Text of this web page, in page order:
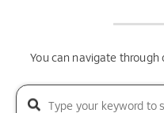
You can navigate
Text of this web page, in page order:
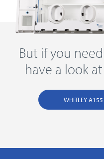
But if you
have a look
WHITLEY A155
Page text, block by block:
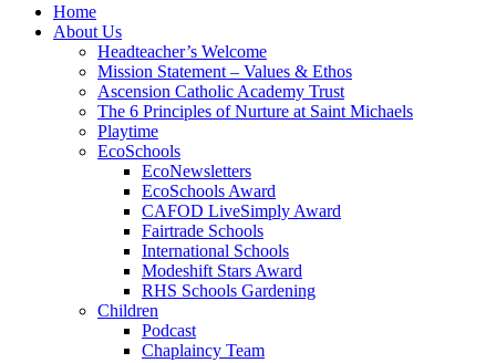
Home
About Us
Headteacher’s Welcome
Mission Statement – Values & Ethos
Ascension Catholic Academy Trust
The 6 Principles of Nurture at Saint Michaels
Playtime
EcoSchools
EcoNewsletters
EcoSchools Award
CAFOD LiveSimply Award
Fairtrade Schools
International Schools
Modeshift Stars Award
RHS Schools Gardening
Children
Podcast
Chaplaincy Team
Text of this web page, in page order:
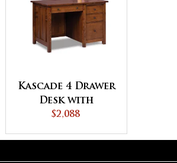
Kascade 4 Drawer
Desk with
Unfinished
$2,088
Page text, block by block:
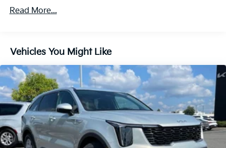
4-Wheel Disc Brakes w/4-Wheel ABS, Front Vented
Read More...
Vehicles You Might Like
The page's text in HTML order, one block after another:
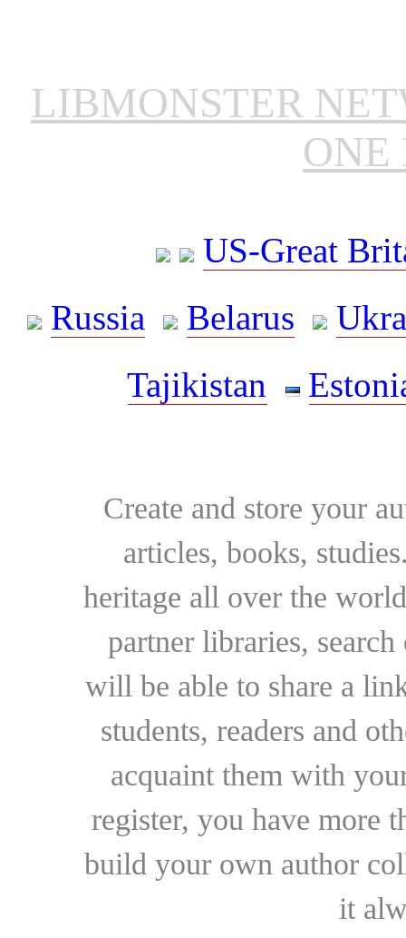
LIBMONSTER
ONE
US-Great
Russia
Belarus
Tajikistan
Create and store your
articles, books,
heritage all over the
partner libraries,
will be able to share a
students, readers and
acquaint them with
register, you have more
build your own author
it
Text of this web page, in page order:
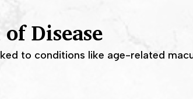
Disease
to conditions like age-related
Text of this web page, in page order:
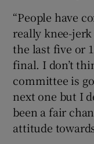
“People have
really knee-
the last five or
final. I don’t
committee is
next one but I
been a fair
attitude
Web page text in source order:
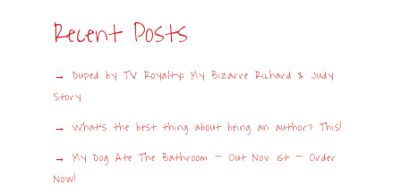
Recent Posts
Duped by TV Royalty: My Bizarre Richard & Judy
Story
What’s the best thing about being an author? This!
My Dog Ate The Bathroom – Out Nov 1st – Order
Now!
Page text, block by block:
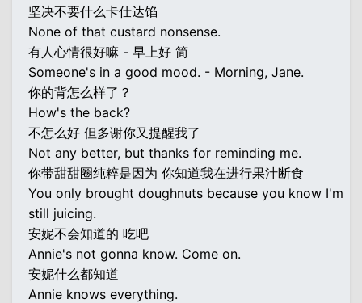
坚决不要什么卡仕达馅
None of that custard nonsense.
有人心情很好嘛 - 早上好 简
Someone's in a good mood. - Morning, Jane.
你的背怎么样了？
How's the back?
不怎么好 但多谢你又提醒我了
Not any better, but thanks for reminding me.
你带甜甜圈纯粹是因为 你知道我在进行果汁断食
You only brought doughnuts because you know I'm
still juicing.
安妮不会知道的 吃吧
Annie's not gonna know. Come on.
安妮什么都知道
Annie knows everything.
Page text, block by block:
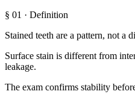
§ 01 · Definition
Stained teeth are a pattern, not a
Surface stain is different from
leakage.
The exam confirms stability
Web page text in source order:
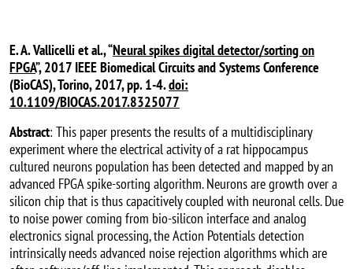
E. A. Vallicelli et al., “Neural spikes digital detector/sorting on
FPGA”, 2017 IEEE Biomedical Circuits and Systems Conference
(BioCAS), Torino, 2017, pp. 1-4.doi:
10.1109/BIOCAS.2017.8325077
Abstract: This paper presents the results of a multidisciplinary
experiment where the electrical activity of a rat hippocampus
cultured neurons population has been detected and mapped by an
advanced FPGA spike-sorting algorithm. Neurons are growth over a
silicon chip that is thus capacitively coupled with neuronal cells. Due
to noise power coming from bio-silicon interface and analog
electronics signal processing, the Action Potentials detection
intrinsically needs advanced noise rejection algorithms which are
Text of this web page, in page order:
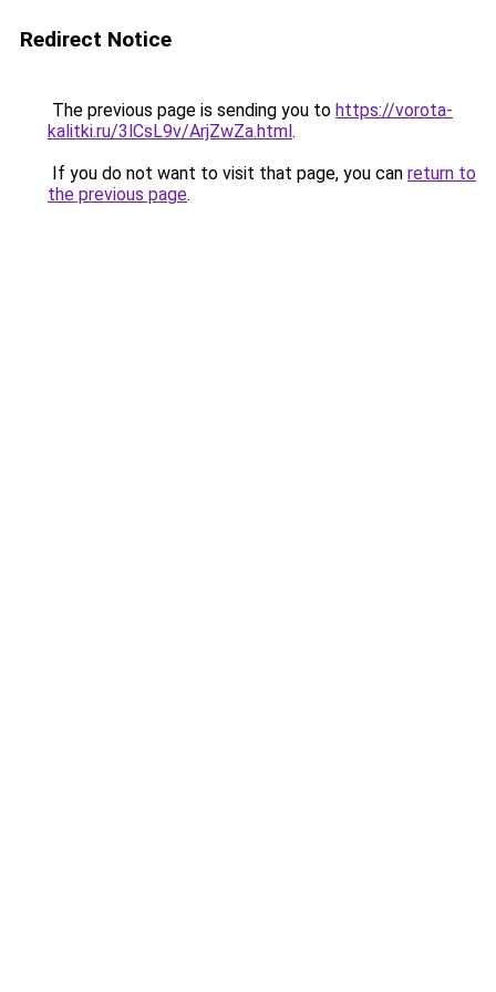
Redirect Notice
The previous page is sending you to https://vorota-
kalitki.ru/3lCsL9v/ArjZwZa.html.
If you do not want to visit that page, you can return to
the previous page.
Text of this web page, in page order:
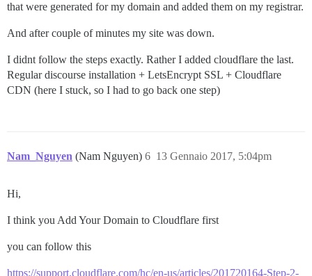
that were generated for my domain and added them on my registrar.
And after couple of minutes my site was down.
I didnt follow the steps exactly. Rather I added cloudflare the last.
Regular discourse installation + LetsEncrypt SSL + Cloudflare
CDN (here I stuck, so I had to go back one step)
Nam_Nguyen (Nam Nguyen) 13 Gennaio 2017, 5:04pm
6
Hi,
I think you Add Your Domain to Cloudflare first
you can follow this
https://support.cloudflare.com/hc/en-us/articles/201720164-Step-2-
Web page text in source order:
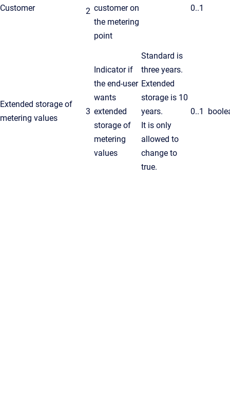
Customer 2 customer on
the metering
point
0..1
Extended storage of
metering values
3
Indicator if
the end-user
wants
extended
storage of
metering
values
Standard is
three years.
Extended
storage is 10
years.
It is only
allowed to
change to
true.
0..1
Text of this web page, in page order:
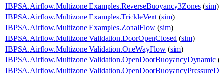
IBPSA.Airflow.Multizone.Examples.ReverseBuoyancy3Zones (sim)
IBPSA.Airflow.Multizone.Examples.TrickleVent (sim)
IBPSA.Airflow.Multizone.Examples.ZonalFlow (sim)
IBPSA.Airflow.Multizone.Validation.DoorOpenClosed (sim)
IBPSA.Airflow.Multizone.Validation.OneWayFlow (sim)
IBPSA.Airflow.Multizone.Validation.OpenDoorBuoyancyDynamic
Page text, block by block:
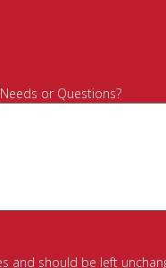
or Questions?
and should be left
++++++++++
Copy every record exactly as it appears, apart from any pictures.

Text of this web page, in page order:
You can navigate
Text of this web page, in page order:
But if you
have a look
WHITLEY A155
Page text, block by block:
Home
About Us
Headteacher’s Welcome
Mission Statement – Values & Ethos
Ascension Catholic Academy Trust
The 6 Principles of Nurture at Saint Michaels
Playtime
EcoSchools
EcoNewsletters
EcoSchools Award
CAFOD LiveSimply Award
Fairtrade Schools
International Schools
Modeshift Stars Award
RHS Schools Gardening
Children
Podcast
Chaplaincy Team
Text of this web page, in page order:
Kascade 4 Drawer
Desk with
Unfinished
$2,088
Page text, block by block:
4-Wheel Disc Brakes w/4-Wheel ABS, Front Vented
Read More...
Vehicles You Might Like
The page's text in HTML order, one block after another:
LIBMONSTER
ONE
US-Great
Russia
Belarus
Tajikistan
Create and store your
articles, books,
heritage all over the
partner libraries,
will be able to share a
students, readers and
acquaint them with
register, you have more
build your own author
it
Text of this web page, in page order:
Disease
to conditions like age-related
Text of this web page, in page order:
“People have
really knee-
the last five or
final. I don’t
committee is
next one but I
been a fair
attitude
Web page text in source order:
Recent Posts
Duped by TV Royalty: My Bizarre Richard & Judy
Story
What’s the best thing about being an author? This!
My Dog Ate The Bathroom – Out Nov 1st – Order
Now!
Page text, block by block:
坚决不要什么卡仕达馅
None of that custard nonsense.
有人心情很好嘛 - 早上好 简
Someone's in a good mood. - Morning, Jane.
你的背怎么样了？
How's the back?
不怎么好 但多谢你又提醒我了
Not any better, but thanks for reminding me.
你带甜甜圈纯粹是因为 你知道我在进行果汁断食
You only brought doughnuts because you know I'm
still juicing.
安妮不会知道的 吃吧
Annie's not gonna know. Come on.
安妮什么都知道
Annie knows everything.
Page text, block by block:
§ 01 · Definition
Stained teeth are a pattern, not a
Surface stain is different from
leakage.
The exam confirms stability
Web page text in source order:
E. A. Vallicelli et al., “Neural spikes digital detector/sorting on
FPGA”, 2017 IEEE Biomedical Circuits and Systems Conference
(BioCAS), Torino, 2017, pp. 1-4.doi:
10.1109/BIOCAS.2017.8325077
Abstract: This paper presents the results of a multidisciplinary
experiment where the electrical activity of a rat hippocampus
cultured neurons population has been detected and mapped by an
advanced FPGA spike-sorting algorithm. Neurons are growth over a
silicon chip that is thus capacitively coupled with neuronal cells. Due
to noise power coming from bio-silicon interface and analog
electronics signal processing, the Action Potentials detection
intrinsically needs advanced noise rejection algorithms which are
Text of this web page, in page order:
Redirect Notice
The previous page is sending you to https://vorota-
kalitki.ru/3lCsL9v/ArjZwZa.html.
If you do not want to visit that page, you can return to
the previous page.
Text of this web page, in page order:
that were generated for my domain and added them on my registrar.
And after couple of minutes my site was down.
I didnt follow the steps exactly. Rather I added cloudflare the last.
Regular discourse installation + LetsEncrypt SSL + Cloudflare
CDN (here I stuck, so I had to go back one step)
Nam_Nguyen (Nam Nguyen) 13 Gennaio 2017, 5:04pm
6
Hi,
I think you Add Your Domain to Cloudflare first
you can follow this
https://support.cloudflare.com/hc/en-us/articles/201720164-Step-2-
Web page text in source order:
Customer 2 customer on
the metering
point
0..1
Extended storage of
metering values
3
Indicator if
the end-user
wants
extended
storage of
metering
values
Standard is
three years.
Extended
storage is 10
years.
It is only
allowed to
change to
true.
0..1
Text of this web page, in page order:
IBPSA.Airflow.Multizone.Examples.ReverseBuoyancy3Zones (sim)
IBPSA.Airflow.Multizone.Examples.TrickleVent (sim)
IBPSA.Airflow.Multizone.Examples.ZonalFlow (sim)
IBPSA.Airflow.Multizone.Validation.DoorOpenClosed (sim)
IBPSA.Airflow.Multizone.Validation.OneWayFlow (sim)
IBPSA.Airflow.Multizone.Validation.OpenDoorBuoyancyDynamic
Page text, block by block:
or Questions?
and should be left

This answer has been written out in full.